The Mediterranean Diet

Dietary characteristics of the Mediterranean diet include 

  • Vegetables as a staple and predominantly drizzled with olive oil  
  • Wild greens were eaten in abundance and as a variety, as near as 70 different types have been identified 
  • Fruits are in abundance and are the main sweet  
  • Grains are minimally processed and therefore with all nutritious elements consumed 
  • Olives and olive oil are central and the principal source of dietary fat 
  • Fish and shellfish are important source of healthy protein and are usually eaten grilled 
  • Cheese and yoghurt are the main source of dairy and are sourced from goats and sheep’s milk  
  • Nuts, legumes and seeds are a good source of healthy fat, protein and fiber 
  • Herbs and spices are used liberally and add flavour  
  • Eggs are regularly used in baked dishes 
  • Meats are eaten in small portions and historically tended to be wild meat like boar or feral chicken 
  • Sweets are eaten sparingly at celebrations, except local raw honey which is often consumed 
  • Wine is consumed regularly but moderately 


Home cooked Food 

 One of the most underrated aspects of the Mediterranean diet is the focus on home cooking and the use of only raw ingredients. 

Through a use of only raw ingredients, there was also a focus on regional, local and seasonal foods which were nutrient dense, free from any chemical pesticides or fertilizers and intrinsically linked with the needs of the body for that given season. 

As well as a dietary health advantage of home cooking, there also comes a spiritual and psychological advantage. Through home cooking, techniques are passed on from generation to generation and the art of cuisine is treasured. 


It’s a lifestyle  

There is a focus on cultural activities, festivals and celebrations. There is an emphasis on values of hospitality, neighbourliness, intercultural dialogue and creativity, and a way of life guided by respect for diversity. 

The culture respects craftsmanship and production of traditional receptacles, mostly ceramic. The role of the women as the teacher is recognized and celebrated as they pass on the importance of tradition, safeguarding techniques and respecting seasonal rhythms. 

Farmers markets are also recognized as playing a key role in society, as spaces for cultivating and transmitting the diet during daily practice of exchange, agreement and mutual respect. 

In Greece they follow Greek Orthodox religion and fasting rituals are an important part of their beliefs and subsequently their health. 



What about Dairy? 

While dairy is problematic for many cultures those eating a traditional Mediterranean diet seem to have few isssues. 

Cheese and yoghurt are consumed regularly. One of the key elements of the Mediterranean diet is white cheese which is fresh cheese, lighter to digest and made from any kind of milk. 

In Crete, cheese was made from mixing lemon juice with milk and common types which were widely consumed include feta, halloumi, cypriot. Endemic plant species in Crete exceed 160 and are the reason for the high nutrient content in the milk of the sheep and goats which are farmed on the island. 

Shepherding is the oldest profession in Crete and livestock farming today is still semi domesticated with animals grazing on areas of heath and cultivated land. The milk of the sheep and goat is a key element in the local diet and makes wonderful cheese as well as yoghurt. 

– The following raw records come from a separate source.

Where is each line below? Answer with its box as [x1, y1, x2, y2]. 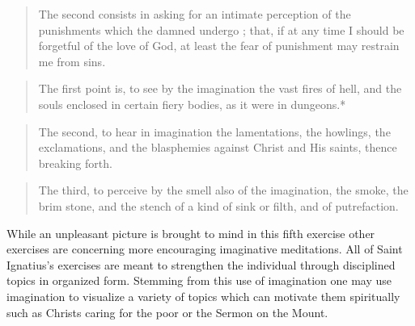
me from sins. [38, 52, 106, 69]
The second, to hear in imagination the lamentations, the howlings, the [38, 123, 391, 140]
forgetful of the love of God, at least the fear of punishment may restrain [38, 37, 400, 54]
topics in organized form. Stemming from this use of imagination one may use [6, 272, 392, 289]
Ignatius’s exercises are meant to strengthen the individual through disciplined [6, 256, 396, 273]
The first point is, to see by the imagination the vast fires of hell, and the [38, 80, 402, 97]
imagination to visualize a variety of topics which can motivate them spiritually [6, 287, 400, 304]
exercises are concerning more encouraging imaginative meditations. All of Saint [6, 240, 403, 257]
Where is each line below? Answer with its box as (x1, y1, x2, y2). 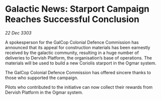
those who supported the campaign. (5, 75, 78, 80)
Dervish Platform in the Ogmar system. (5, 89, 83, 95)
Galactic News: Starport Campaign (5, 3, 150, 15)
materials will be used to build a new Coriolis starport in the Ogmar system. (5, 60, 157, 66)
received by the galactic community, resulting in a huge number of (5, 50, 139, 56)
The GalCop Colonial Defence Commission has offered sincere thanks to (5, 69, 151, 75)
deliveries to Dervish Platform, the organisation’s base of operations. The (5, 55, 152, 60)
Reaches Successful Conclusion (5, 14, 139, 25)
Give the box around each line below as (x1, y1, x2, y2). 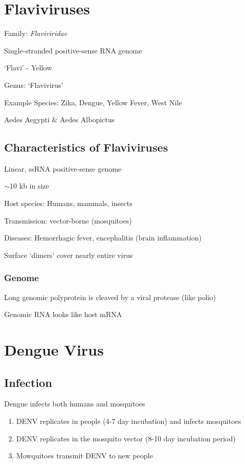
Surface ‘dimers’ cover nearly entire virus (4, 249, 133, 260)
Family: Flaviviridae (4, 28, 67, 39)
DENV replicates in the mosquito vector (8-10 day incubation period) (16, 433, 236, 443)
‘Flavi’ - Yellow (4, 62, 52, 73)
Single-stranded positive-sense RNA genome (4, 45, 142, 55)
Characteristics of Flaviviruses (4, 139, 168, 155)
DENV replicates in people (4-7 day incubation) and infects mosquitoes (16, 416, 241, 426)
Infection (4, 374, 52, 390)
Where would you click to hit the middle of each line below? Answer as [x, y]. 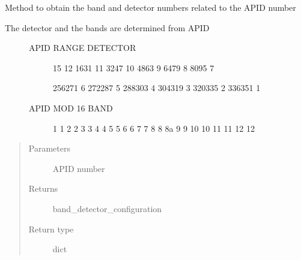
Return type [51, 229]
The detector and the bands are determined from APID [107, 27]
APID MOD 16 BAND [71, 108]
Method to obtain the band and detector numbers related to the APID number [150, 7]
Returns [43, 188]
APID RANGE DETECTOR [83, 48]
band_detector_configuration [107, 208]
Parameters [49, 148]
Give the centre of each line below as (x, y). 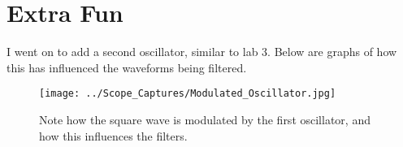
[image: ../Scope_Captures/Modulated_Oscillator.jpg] (188, 94)
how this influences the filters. (113, 135)
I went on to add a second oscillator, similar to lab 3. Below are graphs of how (202, 52)
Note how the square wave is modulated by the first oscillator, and (205, 119)
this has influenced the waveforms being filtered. (127, 67)
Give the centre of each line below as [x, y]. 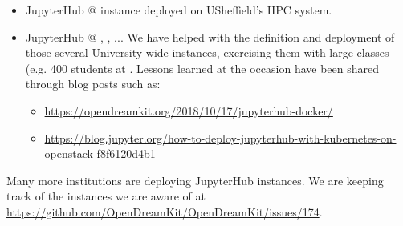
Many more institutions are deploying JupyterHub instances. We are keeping [195, 180]
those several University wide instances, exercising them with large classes [207, 52]
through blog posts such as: [93, 84]
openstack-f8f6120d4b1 [100, 153]
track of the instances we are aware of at [106, 196]
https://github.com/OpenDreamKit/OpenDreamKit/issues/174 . [165, 211]
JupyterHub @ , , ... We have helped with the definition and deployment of [210, 36]
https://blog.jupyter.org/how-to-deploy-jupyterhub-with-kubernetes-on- [220, 137]
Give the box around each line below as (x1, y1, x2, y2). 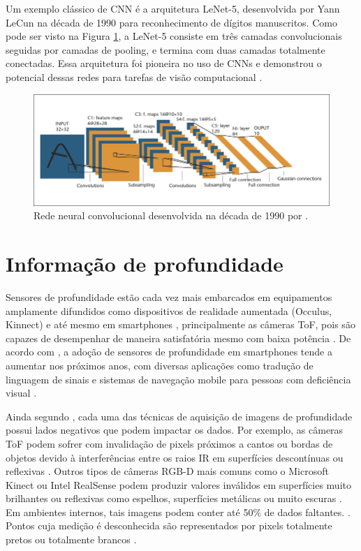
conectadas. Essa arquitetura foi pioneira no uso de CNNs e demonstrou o (6, 56, 322, 71)
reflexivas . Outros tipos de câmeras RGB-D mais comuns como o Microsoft (6, 464, 329, 478)
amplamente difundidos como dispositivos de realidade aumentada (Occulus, (6, 303, 332, 318)
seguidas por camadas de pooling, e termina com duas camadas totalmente (6, 42, 325, 57)
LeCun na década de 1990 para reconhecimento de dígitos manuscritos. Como (6, 15, 337, 29)
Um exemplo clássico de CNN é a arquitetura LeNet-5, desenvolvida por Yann (6, 1, 340, 15)
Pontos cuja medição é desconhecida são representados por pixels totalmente (6, 518, 332, 533)
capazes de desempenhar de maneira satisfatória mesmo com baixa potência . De (6, 330, 351, 345)
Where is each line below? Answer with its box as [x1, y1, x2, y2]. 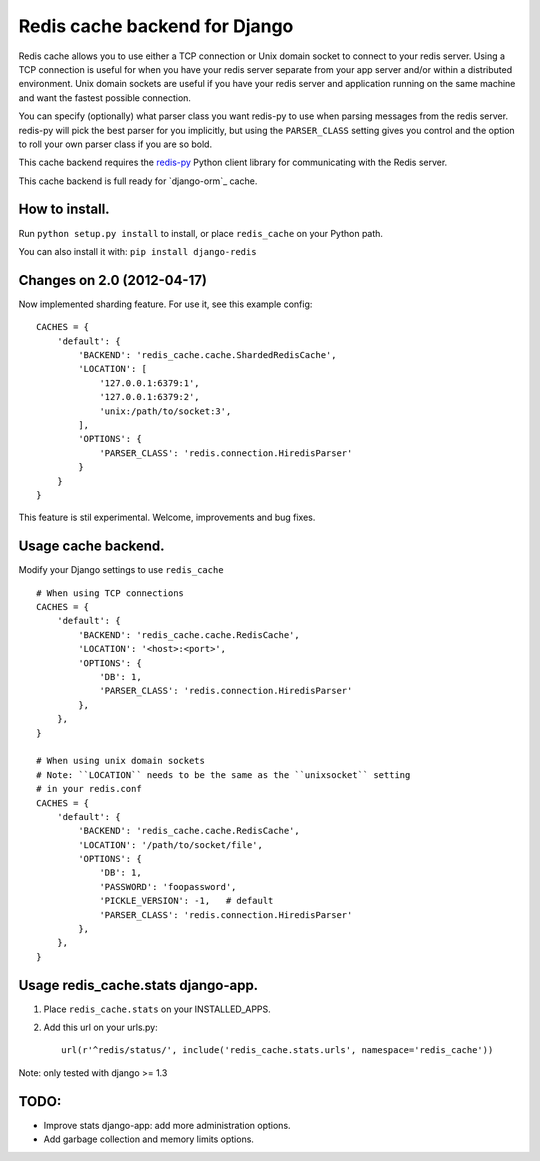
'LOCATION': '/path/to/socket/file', [78, 839, 264, 850]
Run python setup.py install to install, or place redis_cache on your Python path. [18, 227, 384, 239]
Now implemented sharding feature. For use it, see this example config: [18, 298, 313, 310]
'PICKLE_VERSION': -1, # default [99, 895, 274, 907]
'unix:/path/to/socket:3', [99, 405, 232, 417]
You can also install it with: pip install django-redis [18, 245, 257, 257]
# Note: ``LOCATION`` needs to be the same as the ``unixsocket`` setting [36, 769, 411, 780]
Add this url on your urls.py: [43, 1021, 159, 1034]
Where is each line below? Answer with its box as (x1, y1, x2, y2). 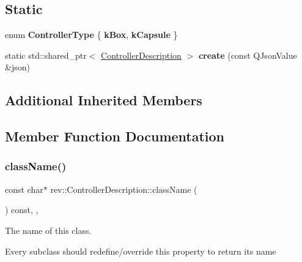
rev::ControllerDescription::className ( (50, 182, 197, 195)
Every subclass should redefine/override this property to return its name (5, 244, 276, 257)
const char (5, 182, 43, 195)
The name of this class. (5, 223, 92, 236)
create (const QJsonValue (198, 48, 297, 61)
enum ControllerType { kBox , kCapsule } (5, 28, 178, 41)
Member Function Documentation (5, 127, 225, 146)
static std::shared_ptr (5, 48, 87, 61)
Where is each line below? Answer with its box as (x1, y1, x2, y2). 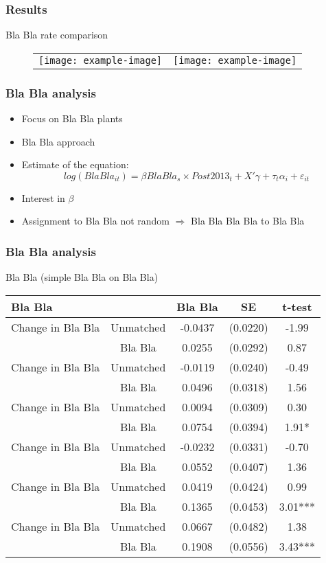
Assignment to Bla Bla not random (21, 214, 170, 228)
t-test (282, 298, 312, 314)
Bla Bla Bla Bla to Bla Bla (191, 214, 305, 228)
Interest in (21, 190, 65, 205)
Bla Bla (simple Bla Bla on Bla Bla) (5, 270, 159, 284)
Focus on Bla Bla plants (21, 111, 123, 126)
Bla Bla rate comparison (5, 27, 108, 42)
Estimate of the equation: (21, 157, 129, 172)
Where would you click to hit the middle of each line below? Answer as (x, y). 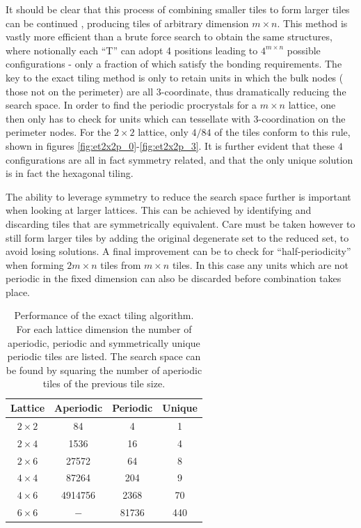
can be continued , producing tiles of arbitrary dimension (127, 23)
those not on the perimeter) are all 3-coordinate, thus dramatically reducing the (176, 91)
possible (304, 50)
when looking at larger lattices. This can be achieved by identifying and (159, 210)
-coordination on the (302, 118)
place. (18, 292)
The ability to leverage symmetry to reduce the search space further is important (178, 196)
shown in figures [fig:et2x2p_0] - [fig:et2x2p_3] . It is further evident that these (170, 145)

Benefits of goat’s and sheep’s milk includes high medium chain fatty acid content and ease in digestibility, low in lactose and slightly alkaline 

Yoghurt is a staple in the Greek diet and is made from sheep and goats milks, making it rich in calcium, potassium, phosphorus, magnesium and sodium with small amounts of selenium, zinc and iron. It is also rich in Vitamins A, D and B12. But by far its greatest attribute is its high content of active culture like bulgaricus and acidophilus which promote healthy digestion and protect the intestinal tract.  


Can it make me healthy? 

 All aspects of the Mediterranean diet are a vast improvement from the eating habits and processed food-like substances of the western diet. 

Heaps of health benefits are linked with the traditional Mediterranean diet, including life span, healthy weight, improved brain function, fewer symptoms of rheumatoid arthritis, fertility, eye health, lower risk of cancer and heart disease, Alzheimer’s and diabetes, lower blood pressure and LDL cholesterol.  


What about Red Wine? 

I knew someone would ask this!   

Yes, many people include red wine at meals as part of their Mediterranean lifestyle. Studies even suggest wine may reduce some heart disease risk factors due to its anti-oxidant properties. 

If you are drinking wine, aim for a daily maximum of two glasses of wine if you’re a male or one glass if you’re a female.